(Dataset excerpts)
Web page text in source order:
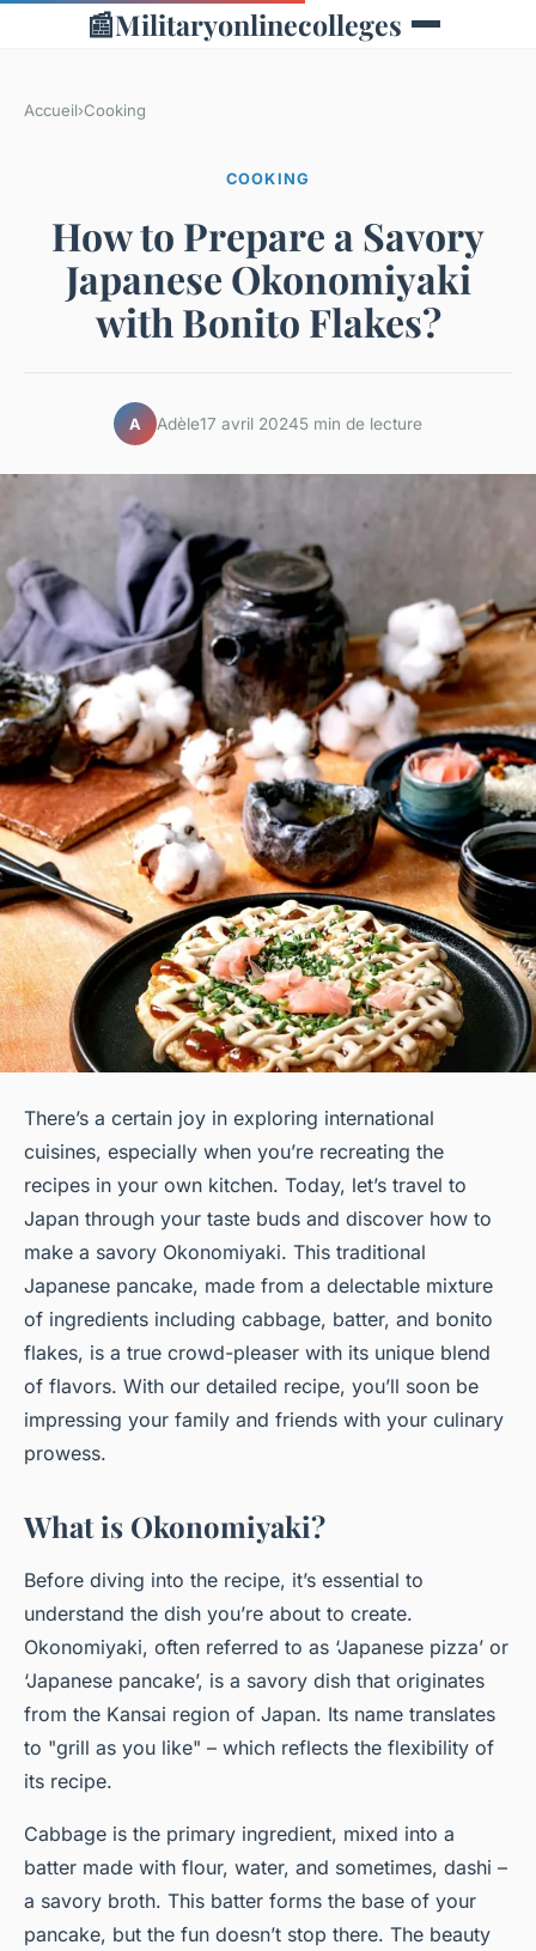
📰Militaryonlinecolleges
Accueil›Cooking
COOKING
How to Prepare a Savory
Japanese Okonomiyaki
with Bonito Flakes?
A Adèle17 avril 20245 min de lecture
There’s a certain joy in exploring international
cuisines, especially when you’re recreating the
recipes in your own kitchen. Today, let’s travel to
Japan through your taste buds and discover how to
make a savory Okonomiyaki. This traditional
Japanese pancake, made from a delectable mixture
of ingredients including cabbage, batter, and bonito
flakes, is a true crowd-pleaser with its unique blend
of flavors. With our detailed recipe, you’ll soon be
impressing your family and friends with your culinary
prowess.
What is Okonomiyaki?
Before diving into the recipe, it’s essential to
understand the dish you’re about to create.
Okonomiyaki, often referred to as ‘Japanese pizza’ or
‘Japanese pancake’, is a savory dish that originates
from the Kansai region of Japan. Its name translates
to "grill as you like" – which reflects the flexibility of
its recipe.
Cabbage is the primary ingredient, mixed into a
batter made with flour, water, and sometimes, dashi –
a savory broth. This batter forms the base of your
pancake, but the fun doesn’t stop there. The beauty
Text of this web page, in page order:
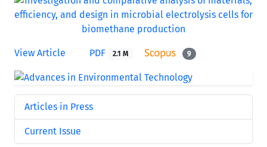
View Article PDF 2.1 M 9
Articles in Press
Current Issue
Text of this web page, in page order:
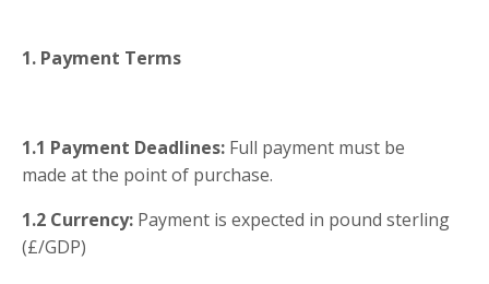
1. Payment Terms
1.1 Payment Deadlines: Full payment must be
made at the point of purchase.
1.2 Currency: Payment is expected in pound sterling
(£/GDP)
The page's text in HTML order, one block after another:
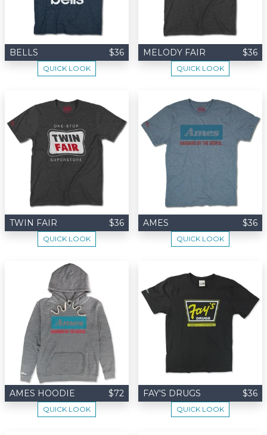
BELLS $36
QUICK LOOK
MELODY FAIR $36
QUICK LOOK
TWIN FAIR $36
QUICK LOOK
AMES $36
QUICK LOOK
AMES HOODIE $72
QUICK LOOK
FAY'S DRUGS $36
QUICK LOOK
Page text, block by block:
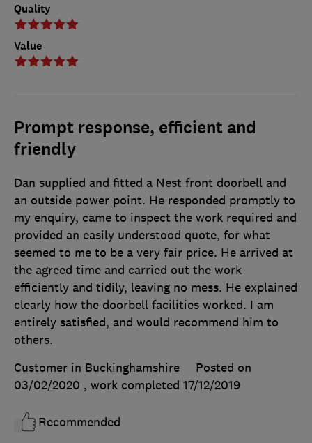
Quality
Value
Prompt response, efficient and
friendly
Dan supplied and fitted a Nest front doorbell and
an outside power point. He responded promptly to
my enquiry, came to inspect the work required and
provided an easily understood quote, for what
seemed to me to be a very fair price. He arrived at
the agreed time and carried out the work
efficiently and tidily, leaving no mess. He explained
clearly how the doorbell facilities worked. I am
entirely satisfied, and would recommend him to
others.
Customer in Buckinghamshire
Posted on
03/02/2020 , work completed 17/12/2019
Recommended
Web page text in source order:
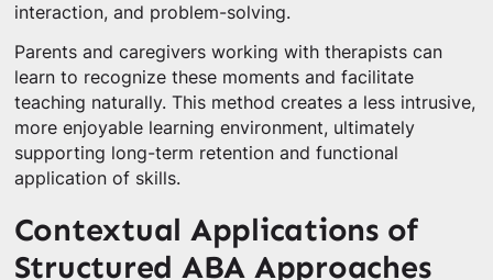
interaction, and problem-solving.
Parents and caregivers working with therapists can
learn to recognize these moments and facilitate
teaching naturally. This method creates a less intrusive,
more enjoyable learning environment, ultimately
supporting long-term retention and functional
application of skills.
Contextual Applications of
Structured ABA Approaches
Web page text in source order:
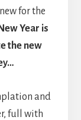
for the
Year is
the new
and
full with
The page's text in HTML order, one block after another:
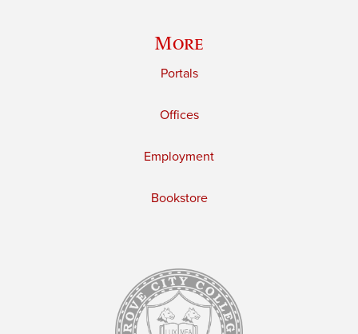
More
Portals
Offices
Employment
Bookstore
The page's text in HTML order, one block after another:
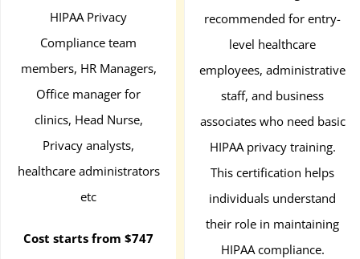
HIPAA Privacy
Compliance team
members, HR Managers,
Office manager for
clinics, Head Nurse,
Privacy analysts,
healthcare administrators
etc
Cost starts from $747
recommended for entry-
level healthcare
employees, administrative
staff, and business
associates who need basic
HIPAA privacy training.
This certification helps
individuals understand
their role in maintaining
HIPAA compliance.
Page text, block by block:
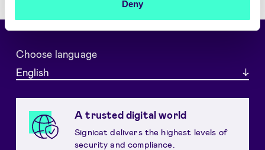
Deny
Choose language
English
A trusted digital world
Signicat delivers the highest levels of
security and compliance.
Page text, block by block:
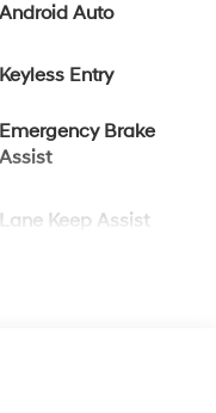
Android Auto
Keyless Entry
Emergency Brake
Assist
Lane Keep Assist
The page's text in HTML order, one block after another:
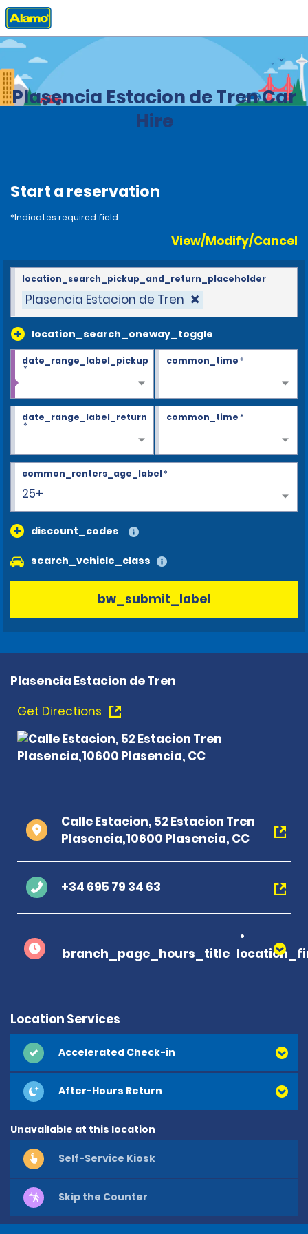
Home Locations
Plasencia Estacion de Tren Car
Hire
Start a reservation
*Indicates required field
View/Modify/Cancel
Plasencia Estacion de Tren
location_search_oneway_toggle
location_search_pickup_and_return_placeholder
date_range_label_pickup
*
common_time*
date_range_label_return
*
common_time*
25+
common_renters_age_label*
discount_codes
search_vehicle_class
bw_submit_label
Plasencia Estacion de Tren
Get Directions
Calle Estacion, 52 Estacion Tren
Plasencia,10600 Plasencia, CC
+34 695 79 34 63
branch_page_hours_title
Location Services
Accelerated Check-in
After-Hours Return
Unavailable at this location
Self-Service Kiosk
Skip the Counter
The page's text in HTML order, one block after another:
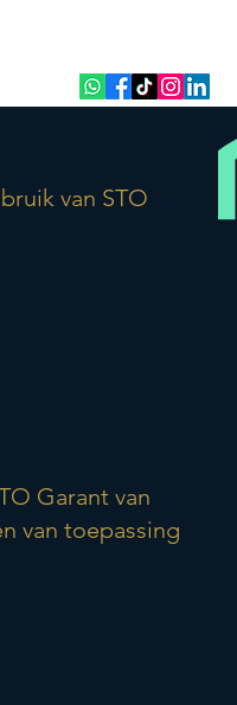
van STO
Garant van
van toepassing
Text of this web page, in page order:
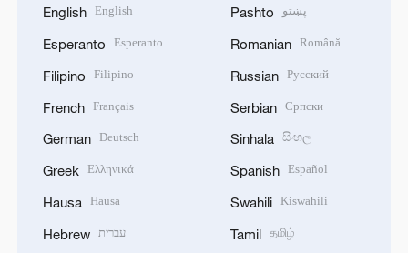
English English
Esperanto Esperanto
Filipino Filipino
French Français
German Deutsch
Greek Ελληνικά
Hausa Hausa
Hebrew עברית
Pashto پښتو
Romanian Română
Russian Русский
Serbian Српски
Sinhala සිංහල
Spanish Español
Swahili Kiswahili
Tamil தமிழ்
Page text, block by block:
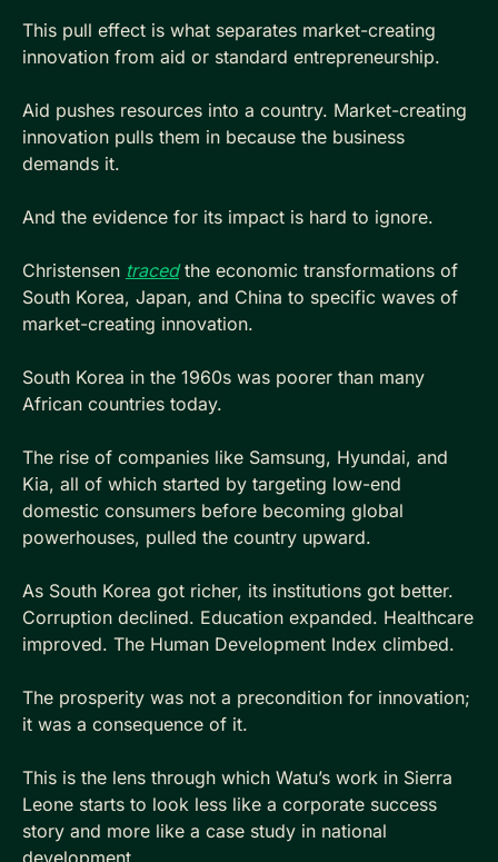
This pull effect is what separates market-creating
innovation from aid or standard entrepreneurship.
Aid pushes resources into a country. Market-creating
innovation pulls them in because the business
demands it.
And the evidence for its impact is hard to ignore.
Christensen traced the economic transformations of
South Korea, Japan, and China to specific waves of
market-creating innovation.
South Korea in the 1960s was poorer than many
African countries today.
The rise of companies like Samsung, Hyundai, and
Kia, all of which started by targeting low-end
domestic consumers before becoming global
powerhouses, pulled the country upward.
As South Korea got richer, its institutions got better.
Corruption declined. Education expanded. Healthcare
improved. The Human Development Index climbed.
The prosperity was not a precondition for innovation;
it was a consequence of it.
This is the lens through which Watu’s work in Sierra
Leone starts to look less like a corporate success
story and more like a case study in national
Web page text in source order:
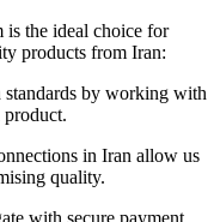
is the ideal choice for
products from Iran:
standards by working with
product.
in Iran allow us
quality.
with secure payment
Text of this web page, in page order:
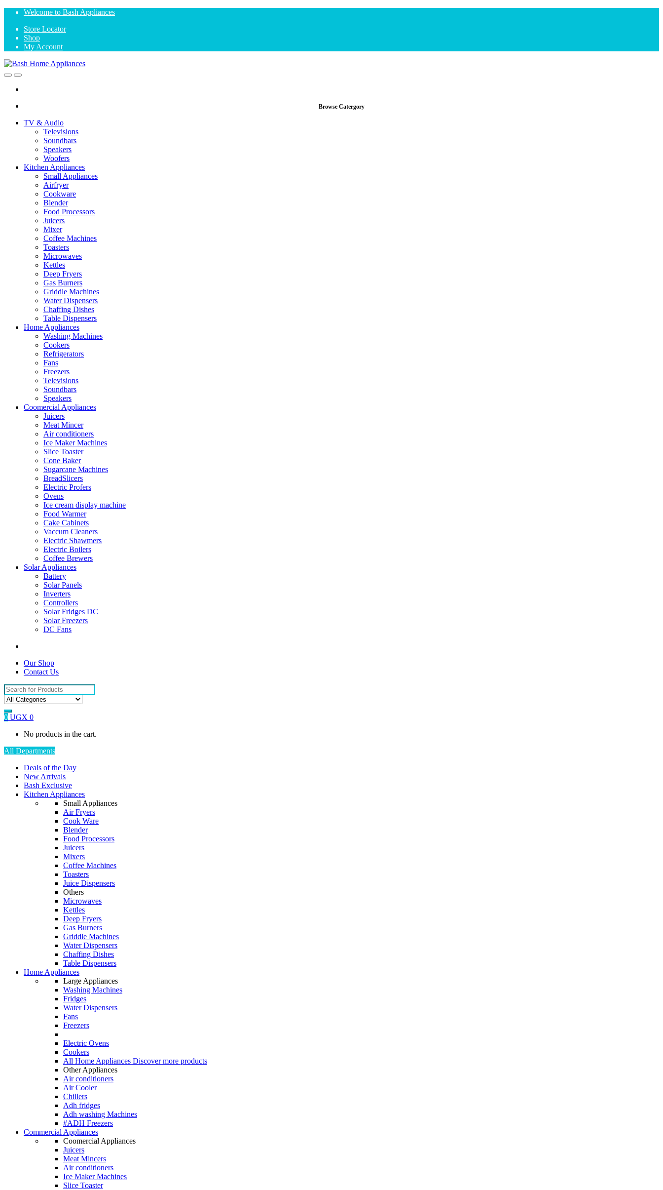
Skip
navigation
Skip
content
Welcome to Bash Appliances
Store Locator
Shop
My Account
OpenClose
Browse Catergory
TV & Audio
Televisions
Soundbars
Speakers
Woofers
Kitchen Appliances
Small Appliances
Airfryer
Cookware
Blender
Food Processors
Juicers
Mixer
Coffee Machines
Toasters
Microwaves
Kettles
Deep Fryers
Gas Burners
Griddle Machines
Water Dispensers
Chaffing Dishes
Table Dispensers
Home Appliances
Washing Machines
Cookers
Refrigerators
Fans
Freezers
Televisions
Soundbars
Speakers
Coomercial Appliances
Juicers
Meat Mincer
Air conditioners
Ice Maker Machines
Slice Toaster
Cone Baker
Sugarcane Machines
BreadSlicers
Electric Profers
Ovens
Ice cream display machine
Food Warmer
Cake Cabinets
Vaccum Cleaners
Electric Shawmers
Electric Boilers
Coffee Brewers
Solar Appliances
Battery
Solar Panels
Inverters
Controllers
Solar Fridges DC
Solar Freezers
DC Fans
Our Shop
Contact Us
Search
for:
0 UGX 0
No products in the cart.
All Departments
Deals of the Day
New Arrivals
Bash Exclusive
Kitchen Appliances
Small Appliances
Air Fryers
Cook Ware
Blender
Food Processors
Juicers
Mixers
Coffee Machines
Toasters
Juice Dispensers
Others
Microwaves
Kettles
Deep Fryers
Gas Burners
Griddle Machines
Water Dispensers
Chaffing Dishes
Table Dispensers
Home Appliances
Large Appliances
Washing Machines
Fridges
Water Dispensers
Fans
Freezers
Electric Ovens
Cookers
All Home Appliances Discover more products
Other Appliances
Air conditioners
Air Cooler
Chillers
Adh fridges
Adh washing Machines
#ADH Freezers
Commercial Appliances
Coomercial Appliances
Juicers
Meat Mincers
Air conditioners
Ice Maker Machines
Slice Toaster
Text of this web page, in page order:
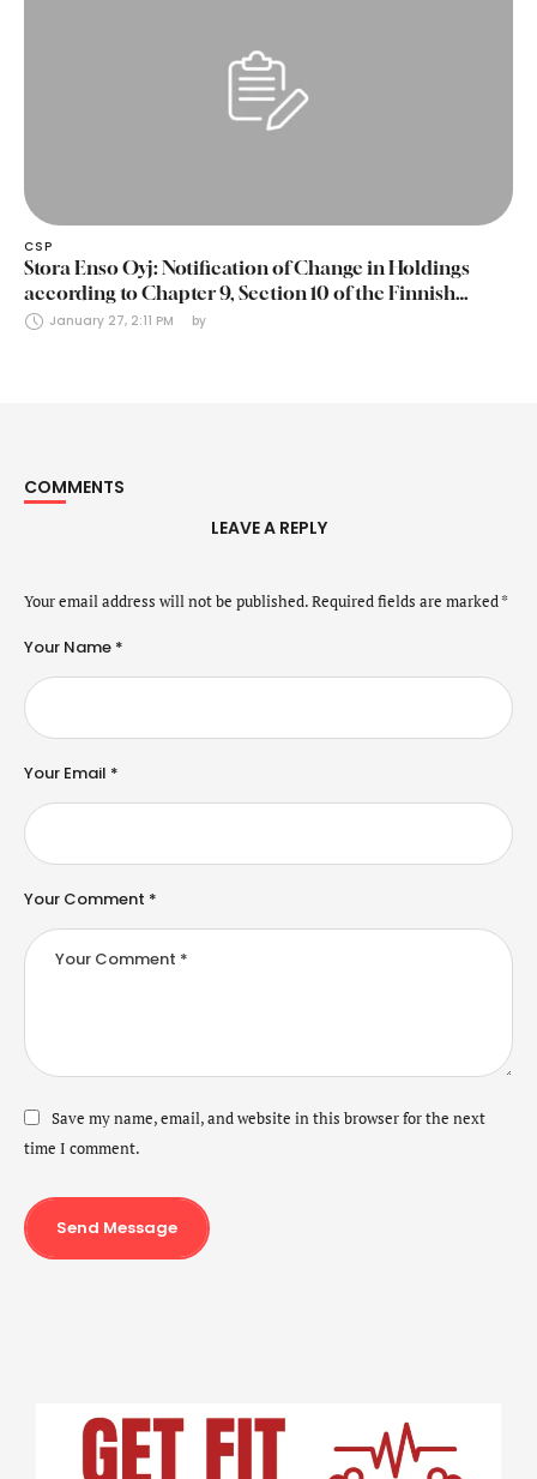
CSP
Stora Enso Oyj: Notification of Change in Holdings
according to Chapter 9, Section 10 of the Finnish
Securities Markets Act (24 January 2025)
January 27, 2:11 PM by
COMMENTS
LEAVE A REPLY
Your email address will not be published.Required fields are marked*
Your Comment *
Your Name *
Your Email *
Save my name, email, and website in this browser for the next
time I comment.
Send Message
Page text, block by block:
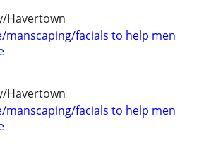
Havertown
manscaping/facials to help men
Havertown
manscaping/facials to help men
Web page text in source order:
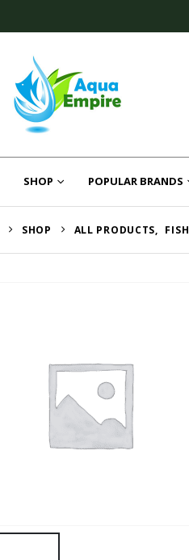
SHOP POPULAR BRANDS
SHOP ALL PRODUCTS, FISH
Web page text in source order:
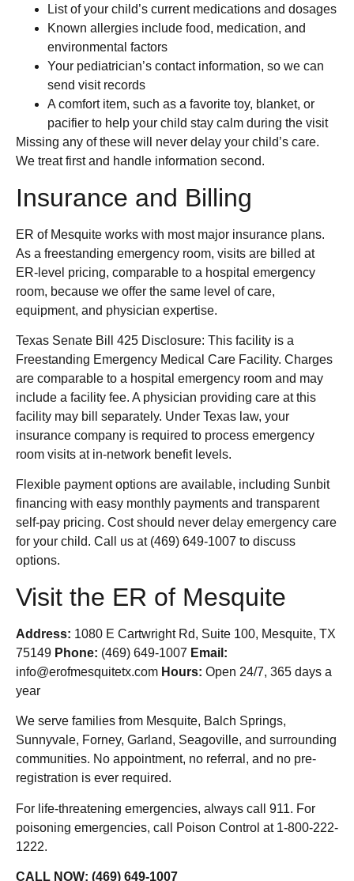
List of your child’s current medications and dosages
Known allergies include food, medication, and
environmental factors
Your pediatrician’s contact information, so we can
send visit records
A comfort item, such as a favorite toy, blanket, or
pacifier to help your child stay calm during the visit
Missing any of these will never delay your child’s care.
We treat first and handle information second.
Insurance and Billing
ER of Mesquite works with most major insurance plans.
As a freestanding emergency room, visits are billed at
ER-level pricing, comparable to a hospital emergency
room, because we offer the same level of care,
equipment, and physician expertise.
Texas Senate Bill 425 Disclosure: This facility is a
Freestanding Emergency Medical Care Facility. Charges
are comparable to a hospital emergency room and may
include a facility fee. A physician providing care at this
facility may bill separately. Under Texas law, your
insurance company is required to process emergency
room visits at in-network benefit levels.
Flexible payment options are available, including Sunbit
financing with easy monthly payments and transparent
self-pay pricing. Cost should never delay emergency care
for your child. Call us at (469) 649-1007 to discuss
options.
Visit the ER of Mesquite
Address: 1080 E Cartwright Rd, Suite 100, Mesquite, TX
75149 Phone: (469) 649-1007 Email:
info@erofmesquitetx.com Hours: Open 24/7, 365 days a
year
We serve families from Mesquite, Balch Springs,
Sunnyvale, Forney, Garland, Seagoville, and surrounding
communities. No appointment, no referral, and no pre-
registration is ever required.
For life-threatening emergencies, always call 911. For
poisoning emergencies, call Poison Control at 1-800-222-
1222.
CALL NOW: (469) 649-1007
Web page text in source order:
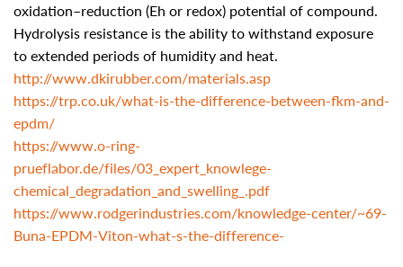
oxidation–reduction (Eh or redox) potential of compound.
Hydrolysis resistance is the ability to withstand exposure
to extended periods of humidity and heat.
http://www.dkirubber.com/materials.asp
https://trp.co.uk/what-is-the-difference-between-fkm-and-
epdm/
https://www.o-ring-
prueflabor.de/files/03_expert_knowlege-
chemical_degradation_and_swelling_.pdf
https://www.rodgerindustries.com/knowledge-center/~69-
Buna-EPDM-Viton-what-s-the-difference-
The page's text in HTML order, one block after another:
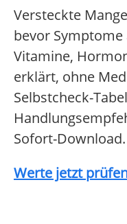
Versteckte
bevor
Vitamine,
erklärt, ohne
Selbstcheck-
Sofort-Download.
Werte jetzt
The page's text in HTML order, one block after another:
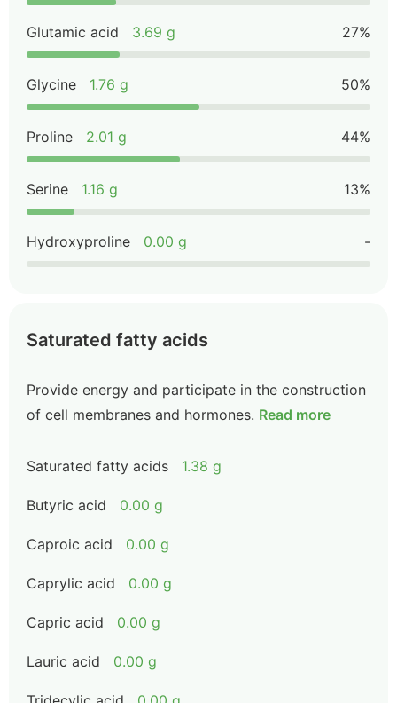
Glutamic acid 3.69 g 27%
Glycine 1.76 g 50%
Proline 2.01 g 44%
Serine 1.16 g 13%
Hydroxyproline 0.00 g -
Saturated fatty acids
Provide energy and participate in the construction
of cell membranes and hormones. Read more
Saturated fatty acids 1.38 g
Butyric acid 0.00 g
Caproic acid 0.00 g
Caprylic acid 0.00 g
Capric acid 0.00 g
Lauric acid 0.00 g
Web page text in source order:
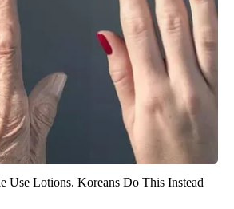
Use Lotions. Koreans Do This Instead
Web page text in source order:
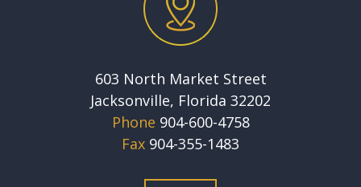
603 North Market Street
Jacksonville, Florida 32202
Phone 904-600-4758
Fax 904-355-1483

WHAT YOU HAVE TO DO: Where a line above holds the string "Home", show that line.

EXERCISE RESULT:
Home Locations
Home Appliances
Home Appliances
All Home Appliances Discover more products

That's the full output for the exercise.